You already know how I feel about the Quilt album. Now here's a chance to watch the kids themselves in action. They seem to smile a lot. Hippies.

Friday, November 14, 2014

Hey daddy-o, I don't wanna go down to the Basement (Tapes)

A couple of weeks ago in the New Yorker, Sasha Frere-Jones had an admirable go at parsing the "Complete Basement Tapes" (possible alternative title to the article: "The Basement Tapes: Their Part in My Downfall"). You can read that article here.

This is not the first time Dylan has appeared in the magazine. Ellen Willis wrote at least a couple of pieces during her stint as its rock music critic. And Nat Hentoff wrote one of the magazine's "Profiles" on him in 1964. Hentoff followed his subject around during the recording of "Another Side of Bob Dylan", although the article itself seems not to have appeared until a month or so after the album was released (if Wikipedia can be trusted). Well, things moved more slowly back then. Presumably Dylan, as interview subject, did his usual amount of dissembling: it would be interesting to know what the fabled fact-checking department made of it all.

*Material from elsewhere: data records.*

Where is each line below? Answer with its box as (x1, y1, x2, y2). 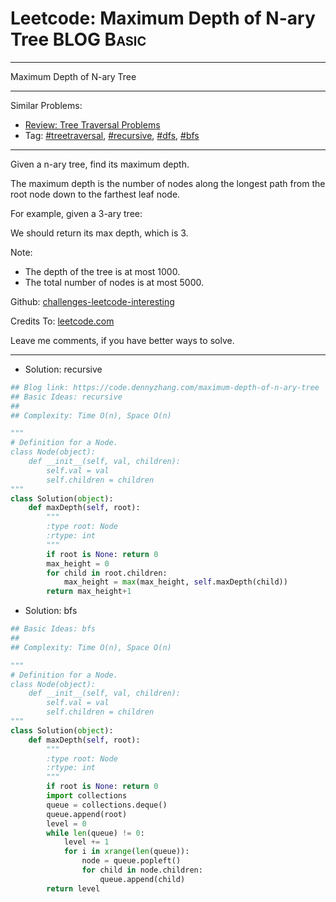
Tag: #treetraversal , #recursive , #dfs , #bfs (24, 129, 200, 141)
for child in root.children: (46, 568, 168, 578)
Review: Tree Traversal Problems (24, 118, 161, 131)
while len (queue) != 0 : (46, 828, 145, 838)
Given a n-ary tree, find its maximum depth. (10, 158, 190, 170)
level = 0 (46, 818, 87, 829)
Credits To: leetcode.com (10, 315, 115, 327)
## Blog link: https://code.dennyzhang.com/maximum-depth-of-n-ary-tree (10, 382, 320, 392)

The Hentoff piece was reprinted in the book of interviews "Dylan on Dylan", but my preference (pathetic as it may be) is to read New Yorker articles in situ, typed using the actual New Yorker typeface, and in their original context, i.e., surrounded by magazine ads of the period. (Like, uh, "Go ahead, be a narcissist". Woah.) Anyway, I made a PDF of it, and you can get that from the Dropbox, at least for a little while.

You're welcome.

Saturday, November 08, 2014

Song of the day

"Tempus Fugit", by The Cannanes.

From one Australian legend to another: the Cannanes pay tribute to the big guy.

It's a shame that He didn't live to hear it. But given that it was written and recorded on the occasion of his death, well, that starts to get a bit weird, doesn't it?

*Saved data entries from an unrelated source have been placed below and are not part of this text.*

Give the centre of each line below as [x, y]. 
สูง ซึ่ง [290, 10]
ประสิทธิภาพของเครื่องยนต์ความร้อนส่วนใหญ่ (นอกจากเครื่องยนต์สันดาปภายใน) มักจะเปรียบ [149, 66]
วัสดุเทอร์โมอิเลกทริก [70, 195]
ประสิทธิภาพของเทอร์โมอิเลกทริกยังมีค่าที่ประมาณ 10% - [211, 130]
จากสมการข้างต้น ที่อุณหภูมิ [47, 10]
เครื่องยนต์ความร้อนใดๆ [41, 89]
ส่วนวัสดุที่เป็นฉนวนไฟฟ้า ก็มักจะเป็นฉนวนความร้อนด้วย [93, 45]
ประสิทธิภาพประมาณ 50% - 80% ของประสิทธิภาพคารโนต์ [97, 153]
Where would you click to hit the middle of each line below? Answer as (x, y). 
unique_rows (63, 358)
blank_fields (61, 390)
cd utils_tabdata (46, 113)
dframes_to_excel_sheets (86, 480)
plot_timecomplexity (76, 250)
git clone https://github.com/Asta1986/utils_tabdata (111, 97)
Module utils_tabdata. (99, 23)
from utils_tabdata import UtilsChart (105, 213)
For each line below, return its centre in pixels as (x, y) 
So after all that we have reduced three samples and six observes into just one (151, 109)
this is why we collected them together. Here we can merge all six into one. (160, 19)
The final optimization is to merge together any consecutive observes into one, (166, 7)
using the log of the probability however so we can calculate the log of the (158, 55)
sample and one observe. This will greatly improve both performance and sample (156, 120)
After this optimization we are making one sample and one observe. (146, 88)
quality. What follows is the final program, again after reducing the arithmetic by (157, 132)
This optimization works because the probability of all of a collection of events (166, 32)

Saturday, November 01, 2014

Song of the day

"Second Chance", by Caribou.

The new Caribou album, "Our Love", is another advertisement for listening to music on compact disc on a home stereo system. (While either of those thing still exist.) It contains the most sumptuous, perfectly wrought sounds you could ever expect to hear. (For any Snaith fans who were put off by the jagged edges of his recent output under the Daphni moniker this should come as a welcome surprise.) It also might be the best album of 2014. And it does all of these things without drawing attention to itself.

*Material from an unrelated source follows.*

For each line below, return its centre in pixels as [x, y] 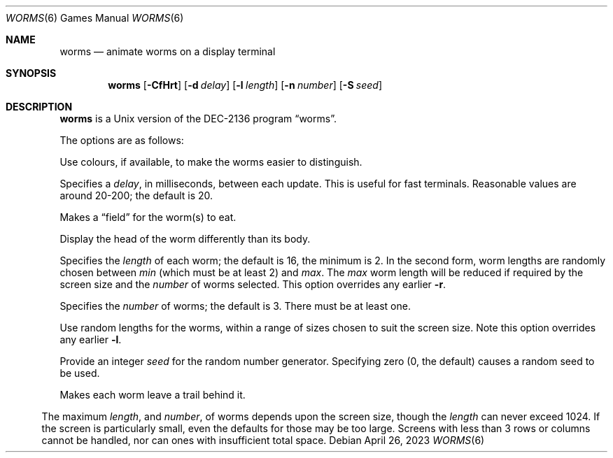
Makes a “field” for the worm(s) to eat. [148, 217]
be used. [80, 373]
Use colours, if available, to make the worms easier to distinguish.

What it also is is a demonstration of a unique planetary system, made up of Dan Snaith, Kieran Hebden and Jeremy Greenspan. These three individuals seem to be in permanent orbit around each other, sometimes drifting out onto distant arcs, sometimes crossing paths in close proximity for a fleeting moment, for a remix of one another's tracks or just for the purposes of cross-pollination.

From time to time, other celestial bodies wander into their orbit, one of whom, Jessy Lanza (responsible for one of my favourite albums of last year, which just happened to be co-written and co-produced by Greenspan), provides vocals on this song. And what a song it is: in a slightly alternate universe it could be a diva-pop smash; most of the elements are intact. Melody has long been at the forefront of his work (see, in particular, the psychedelic-pop splendour of the "Andorra" album) and this song takes those ideas to the next level. But, perhaps unsurprisingly, it isn't played entirely straight: note the synthesisers that wander slightly out of tune, as if to remind you what you are listening to, and so that you don't get too comfortable. Still, it is, on reflection, rather a long way from "glitch-pop".

Wednesday, October 29, 2014

Song of the day

"Walk On By", by The Stranglers.

Following on from our most recent dispatch, today we were reading a list on The Groanydad web site of "the 50 best covers". Aside from being immediately struck by how many great covers aren't on that list ("Life Is Life", by Laibach; "I Heard It Through The Grapevine", by The Slits; "The Model", by Snakefinger; "The Model", by Big Black ... we could go on; we won't), we were drawn to number three. Did we know that The Stranglers had tackled "Walk On By"? If we did, we had long forgotten.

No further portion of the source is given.